Overcoming contrast reversals in focused probe ptychography of thick materials: An optimal pipeline for efficiently determining local atomic structure in materials science

The ability of scanning transmission electron microscopy (STEM) to determine structure and composition has made it essential to materials science. Typically, this has been via Z-contrast ADF imaging,^1–3 with simultaneous spectroscopies providing greater compositional sensitivity at the cost of far higher doses and drift.^4,5 One particularly prominent deficiency of ADF imaging is the difficulty the modality faces in resolving light atoms near heavy elements. The precise locations of such light elements can dramatically alter the properties of materials containing them. Such is the case in many oxides where tiny changes in bond angles or lengths can completely change their magnetic or electronic properties.^6–8 Given sufficient stability of the stage and the sample, electron energy loss spectroscopy (EELS) can reveal the locations of such light elements.^4,5 However, drift remains a challenge for precise measurements of atomic locations in EELS, and for many materials systems, the damage from the doses required for spectroscopy preclude its use at atomic resolution. In many materials, the propensity to damage under the electron beam also precludes atomic resolution ADF imaging.⁹ Alternative means of imaging with both greater sensitivity to light elements and higher overall dose efficiency have, thus, been sought to complement ADF imaging.^10,11

Annular bright field (ABF) became popular because it can often determine the locations of light elements in heavy lattices at higher precision and at lower doses than spectroscopic elemental mapping.^12–15 Recently, methods based on tracking the center of mass (CoM) of the electron scattering have begun to take over from ABF, as they are able to provide a higher signal to noise ratio. Integrated differential phase contrast (iDPC)¹⁶ and integrated CoM (iCoM)^17,18 have shown particular promise in this regard. iDPC can be performed using a set of conventional detectors arranged into quadrants or segments,^16,19 while iCoM is performed using four-dimensional STEM (4D STEM)²⁰ data. Thus, while iCoM utilizes a more accurate measure of the CoM, most cameras used for 4D STEM have made it significantly slower than iDPC. Now, however, developments in camera technology have made 4D STEM possible without any decrease in scan speed compared to even the most rapid ADF imaging.²¹ This technological advance also accelerates the acquisition speed for highly efficient ptychography.^22–25 Direct focused probe forms of ptychography are compatible with simultaneous ADF imaging, but their applicability to stronger objects such as thicker samples containing heavier elements have remained in question due to the use of the weak phase object (WPO) or multiplicative approximations in the theory underlying these ptychographic methods.^23,26–29

Here, we demonstrate the significant advantages of combining focused probe ptychography with conventional rapid scan ADF workflows for the thicker samples typical of materials science. Both the single sideband (SSB) and Wigner distribution deconvolution (WDD) methods are capable of providing significantly clearer images of thick structures at lower doses than ABF and iCoM. This is true well beyond the approximations used in the theoretical description of the methods. Although complex thickness induced contrast reversals can appear in the SSB and WDD phase images, as has previously been shown,²⁸ we show how defocus adjustment can remove these effects and provide contrast reversal free images that can clearly show the positions of all the atomic columns in thick structures. The amount of defocus required can be within the range of defocus that is set naturally when optimizing ADF images manually in conventional imaging, but it can also be applied and optimized after acquiring the data due to the ability of ptychography to perform post collection aberration correction.
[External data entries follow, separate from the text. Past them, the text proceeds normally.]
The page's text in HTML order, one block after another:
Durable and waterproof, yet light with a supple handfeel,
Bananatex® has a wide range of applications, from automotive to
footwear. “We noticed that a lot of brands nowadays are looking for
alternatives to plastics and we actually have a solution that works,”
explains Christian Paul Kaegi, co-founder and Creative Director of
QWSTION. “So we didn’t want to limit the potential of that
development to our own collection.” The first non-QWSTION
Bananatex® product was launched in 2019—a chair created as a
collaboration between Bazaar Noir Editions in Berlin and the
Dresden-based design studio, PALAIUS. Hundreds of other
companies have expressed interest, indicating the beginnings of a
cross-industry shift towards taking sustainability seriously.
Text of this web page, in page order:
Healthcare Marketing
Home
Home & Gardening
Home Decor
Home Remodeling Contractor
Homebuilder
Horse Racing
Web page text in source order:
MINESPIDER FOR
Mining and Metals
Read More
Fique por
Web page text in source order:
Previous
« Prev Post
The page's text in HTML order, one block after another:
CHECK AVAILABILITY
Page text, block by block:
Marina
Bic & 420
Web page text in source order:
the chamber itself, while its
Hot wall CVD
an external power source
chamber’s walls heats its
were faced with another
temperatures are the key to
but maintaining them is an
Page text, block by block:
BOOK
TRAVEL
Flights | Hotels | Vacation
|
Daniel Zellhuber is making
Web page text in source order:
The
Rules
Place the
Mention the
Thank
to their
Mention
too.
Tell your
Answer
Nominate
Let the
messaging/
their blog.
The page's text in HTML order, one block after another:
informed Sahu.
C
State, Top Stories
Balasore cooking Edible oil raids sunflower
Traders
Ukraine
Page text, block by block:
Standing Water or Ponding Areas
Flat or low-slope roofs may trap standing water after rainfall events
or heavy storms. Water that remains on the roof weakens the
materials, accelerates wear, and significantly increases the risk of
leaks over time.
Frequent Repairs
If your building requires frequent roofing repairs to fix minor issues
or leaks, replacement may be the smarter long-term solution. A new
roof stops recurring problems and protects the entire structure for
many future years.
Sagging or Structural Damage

In SSB and WDD ptychography, the phases of diffracted convergent beam electron diffraction (CBED) disks are solved via their mutual interference with the direct beam in probe position reciprocal space. Experiments proceed by recording the intensity distribution of the scattering as a function of probe position with a camera. The Fourier transform of this 4D STEM data with respect to probe position yields, in the multiplicative approximation,²⁷ 

in which $Kf$ is the scattering vector leading to a location on the camera, $Qp$ is the spatial frequency, A is an aperture function expressing both the effect of the aperture size and the aberrations that appear within it, and $Ψs$ represents the Fourier transform of the specimen transmission function. This represents the convolution between the region of mutual overlap of the shifted and unshifted aperture functions and the interference of the diffracted beams differing in frequency by $Qp$⁠. In SSB ptychography, the WPO approximation is invoked to further simplify this to²² 

from which it can be understood how to obtain the phase and amplitude of each frequency of the specimen transmission function from the double disk overlap regions where the shifted and unshifted aperture functions coincide.²³ In WDD, the WPO approximation is avoided and deconvolution is used to separate the aperture functions from the specimen transmission function.²⁷ However, the principle remains essentially the same in that the phase and amplitude of each spatial frequency relative to the direct beam is determined from the double overlap regions.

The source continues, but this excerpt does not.